'''

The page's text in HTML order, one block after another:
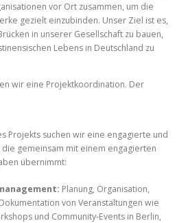
vor Ort zusammen, um die
gezielt einzubinden. Unser Ziel ist es,
in unserer Gesellschaft zu bauen,
Lebens in Deutschland zu
wir eine Projektkoordination. Der
Projekts suchen wir eine engagierte und
gemeinsam mit einem engagierten
übernimmt:
Planung, Organisation,
von Veranstaltungen wie
und Community-Events in Berlin,
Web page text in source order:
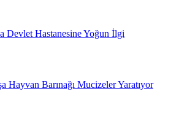
Devlet Hastanesine Yoğun İlgi
Hayvan Barınağı Mucizeler Yaratıyor
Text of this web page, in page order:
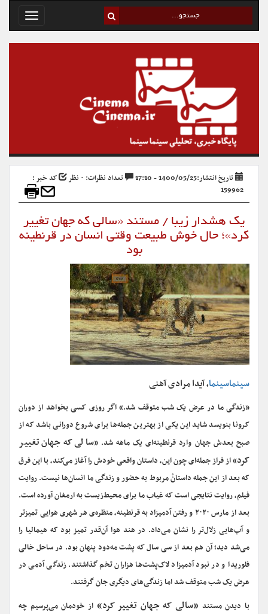
Toggle
تاریخ انتشار:1400/05/25 - 17:10 تعداد نظرات: ۰ نظر
کد خبر :
159962
یک هشدار زیبا / مستند «سالی که جهان تغییر
کرد»؛ حال خوش طبیعت وقتی انسان در قرنطینه
بود
سینماسینما، آیدا مرادی آهنی
«زندگی ما در عرض یک شب متوقف شد.» اگر روزی کسی بخواهد از دوران
کرونا بنویسد شاید این یکی از بهترین جمله‌ها برای شروع دورانی باشد که از
صبح بعدش جهان وارد قرنطینه‌ای یک ماهه شد. «سالی که جهان تغییر
کرد» از فراز جمله‌ای چون این، داستان واقعی خودش را آغاز می‌کند، با این فرق
که بعد از این جمله داستانْ مربوط به حضور و زندگی ما انسان‌ها نیست. روایت
فیلم، روایت نتایجی است که غیاب ما برای محیط‌زیست به ارمغان آورده است.
بعد از مارس ۲۰۲۰ و رفتن آدمیزاد به قرنطینه، منظره‌ی هر شهری هوایی تمیزتر
و آب‌هایی زلال‌تر را نشان می‌داد. در هند هوا آن‌قدر تمیز بود که هیمالیا را
می‌شد دید؛ آن هم بعد از سی سال که پشت مه‌دود پنهان بود. در ساحل خالی
فلوریدا و در نبود آدمیزاد لاک‌پشت‌ها هزاران تخم گذاشتند. زندگی آدمی در
عرض یک شب متوقف شد اما زندگی‌های دیگری جان گرفتند.
با دیدن مستند «سالی که جهان تغییر کرد» از خودمان می‌پرسیم چه

'''

> EXERCISE DIRECTIONS
Keep the pictures out and write out the records exactly.

> ANSWER SPACE
The page's text in HTML order, one block after another:
vor Ort zusammen, um die
gezielt einzubinden. Unser Ziel ist es,
in unserer Gesellschaft zu bauen,
Lebens in Deutschland zu
wir eine Projektkoordination. Der
Projekts suchen wir eine engagierte und
gemeinsam mit einem engagierten
übernimmt:
Planung, Organisation,
von Veranstaltungen wie
und Community-Events in Berlin,
Web page text in source order:
Devlet Hastanesine Yoğun İlgi
Hayvan Barınağı Mucizeler Yaratıyor
Text of this web page, in page order:
Toggle
تاریخ انتشار:1400/05/25 - 17:10 تعداد نظرات: ۰ نظر
کد خبر :
159962
یک هشدار زیبا / مستند «سالی که جهان تغییر
کرد»؛ حال خوش طبیعت وقتی انسان در قرنطینه
بود
سینماسینما، آیدا مرادی آهنی
«زندگی ما در عرض یک شب متوقف شد.» اگر روزی کسی بخواهد از دوران
کرونا بنویسد شاید این یکی از بهترین جمله‌ها برای شروع دورانی باشد که از
صبح بعدش جهان وارد قرنطینه‌ای یک ماهه شد. «سالی که جهان تغییر
کرد» از فراز جمله‌ای چون این، داستان واقعی خودش را آغاز می‌کند، با این فرق
که بعد از این جمله داستانْ مربوط به حضور و زندگی ما انسان‌ها نیست. روایت
فیلم، روایت نتایجی است که غیاب ما برای محیط‌زیست به ارمغان آورده است.
بعد از مارس ۲۰۲۰ و رفتن آدمیزاد به قرنطینه، منظره‌ی هر شهری هوایی تمیزتر
و آب‌هایی زلال‌تر را نشان می‌داد. در هند هوا آن‌قدر تمیز بود که هیمالیا را
می‌شد دید؛ آن هم بعد از سی سال که پشت مه‌دود پنهان بود. در ساحل خالی
فلوریدا و در نبود آدمیزاد لاک‌پشت‌ها هزاران تخم گذاشتند. زندگی آدمی در
عرض یک شب متوقف شد اما زندگی‌های دیگری جان گرفتند.
با دیدن مستند «سالی که جهان تغییر کرد» از خودمان می‌پرسیم چه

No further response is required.